Start of DATASET EXTRACT
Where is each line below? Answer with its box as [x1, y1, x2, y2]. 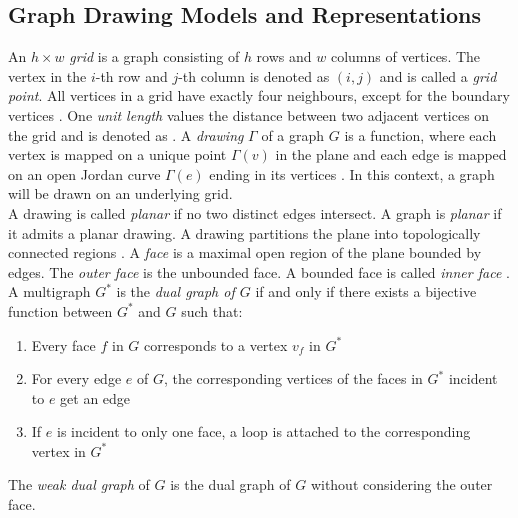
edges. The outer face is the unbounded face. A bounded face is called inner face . [8, 261, 510, 282]
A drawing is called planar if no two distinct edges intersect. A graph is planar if [8, 202, 502, 223]
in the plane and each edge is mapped [275, 144, 507, 165]
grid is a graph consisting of [69, 46, 240, 67]
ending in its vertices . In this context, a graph [209, 163, 495, 184]
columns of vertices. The [330, 46, 481, 67]
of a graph [261, 124, 325, 145]
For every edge [31, 368, 122, 389]
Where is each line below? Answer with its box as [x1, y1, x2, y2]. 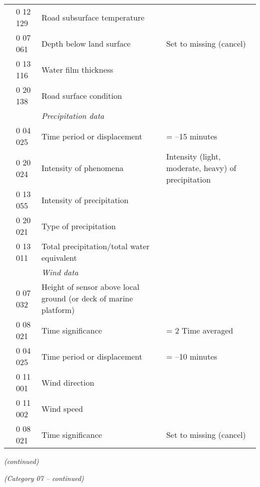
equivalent [41, 252, 77, 263]
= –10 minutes [166, 350, 217, 362]
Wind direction [41, 376, 94, 388]
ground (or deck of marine [41, 292, 133, 304]
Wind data [41, 266, 78, 278]
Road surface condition [41, 89, 122, 101]
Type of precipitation [41, 220, 116, 232]
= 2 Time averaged [166, 324, 233, 336]
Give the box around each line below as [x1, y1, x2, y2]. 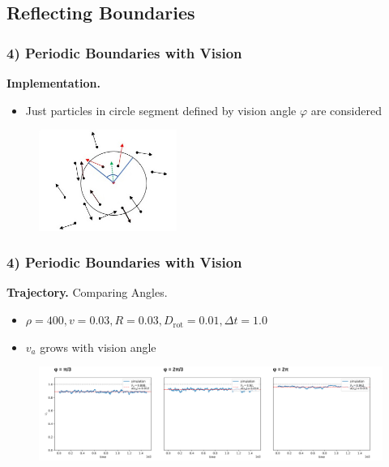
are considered [310, 101, 383, 118]
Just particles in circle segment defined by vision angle [25, 101, 297, 118]
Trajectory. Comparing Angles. [6, 284, 168, 301]
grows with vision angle [40, 338, 156, 355]
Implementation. [6, 75, 100, 91]
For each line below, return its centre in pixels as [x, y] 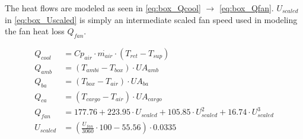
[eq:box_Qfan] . [246, 8]
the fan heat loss [35, 31]
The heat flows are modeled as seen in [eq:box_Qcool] [103, 8]
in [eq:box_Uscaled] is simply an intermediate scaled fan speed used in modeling [151, 19]
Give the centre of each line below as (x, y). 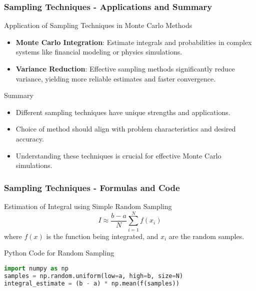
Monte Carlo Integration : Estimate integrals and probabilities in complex (134, 42)
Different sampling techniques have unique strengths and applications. (123, 112)
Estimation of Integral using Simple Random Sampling (88, 206)
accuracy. (30, 138)
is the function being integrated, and (102, 236)
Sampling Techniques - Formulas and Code (92, 187)
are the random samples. (206, 236)
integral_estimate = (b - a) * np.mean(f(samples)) (92, 283)
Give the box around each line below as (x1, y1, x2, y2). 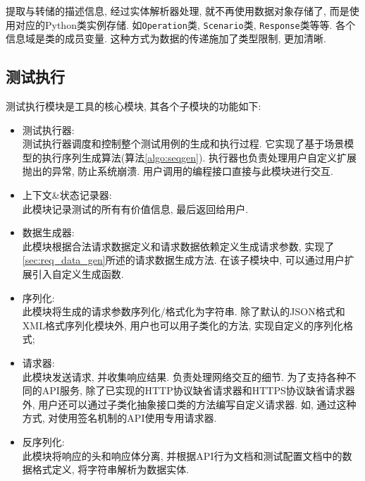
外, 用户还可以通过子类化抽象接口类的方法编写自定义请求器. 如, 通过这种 (22, 396, 357, 411)
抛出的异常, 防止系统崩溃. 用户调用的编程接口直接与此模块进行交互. (22, 164, 333, 178)
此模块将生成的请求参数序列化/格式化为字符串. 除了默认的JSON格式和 (22, 304, 345, 319)
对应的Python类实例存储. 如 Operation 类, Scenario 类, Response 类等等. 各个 (15, 17, 356, 32)
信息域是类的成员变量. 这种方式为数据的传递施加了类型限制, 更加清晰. (6, 31, 326, 46)
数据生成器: (22, 225, 75, 240)
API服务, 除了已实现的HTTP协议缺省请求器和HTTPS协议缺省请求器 (42, 383, 355, 398)
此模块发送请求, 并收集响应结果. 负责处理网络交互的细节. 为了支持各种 (22, 369, 347, 384)
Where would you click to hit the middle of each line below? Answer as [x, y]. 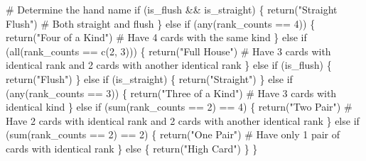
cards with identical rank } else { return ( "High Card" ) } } [132, 148]
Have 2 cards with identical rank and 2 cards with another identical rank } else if [183, 120]
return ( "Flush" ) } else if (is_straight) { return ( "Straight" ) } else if [149, 78]
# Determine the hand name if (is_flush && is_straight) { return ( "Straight [172, 9]
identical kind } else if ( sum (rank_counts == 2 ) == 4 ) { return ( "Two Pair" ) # [179, 107]
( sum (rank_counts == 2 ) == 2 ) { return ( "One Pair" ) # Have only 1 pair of [173, 134]
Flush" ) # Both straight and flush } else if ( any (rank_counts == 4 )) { [161, 23]
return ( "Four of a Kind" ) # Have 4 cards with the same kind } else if [156, 37]
End of DATASET EXTRACT
EXERCISE AIM ▸
Output only the lines above from the one containing "A drawing is" to the one containing "below as [x1, y1, x2, y2].", both included, exactly as written and with no pictures.

ANSWER FOR THE TASK ▸
A drawing is called planar if no two distinct edges intersect. A graph is planar if [8, 202, 502, 223]
in the plane and each edge is mapped [275, 144, 507, 165]
grid is a graph consisting of [69, 46, 240, 67]
ending in its vertices . In this context, a graph [209, 163, 495, 184]
columns of vertices. The [330, 46, 481, 67]
of a graph [261, 124, 325, 145]
For every edge [31, 368, 122, 389]
Where is each line below? Answer with its box as [x1, y1, x2, y2]. 
equivalent [41, 252, 77, 263]
= –10 minutes [166, 350, 217, 362]
Wind direction [41, 376, 94, 388]
ground (or deck of marine [41, 292, 133, 304]
Wind data [41, 266, 78, 278]
Road surface condition [41, 89, 122, 101]
Type of precipitation [41, 220, 116, 232]
= 2 Time averaged [166, 324, 233, 336]
Give the box around each line below as [x1, y1, x2, y2]. 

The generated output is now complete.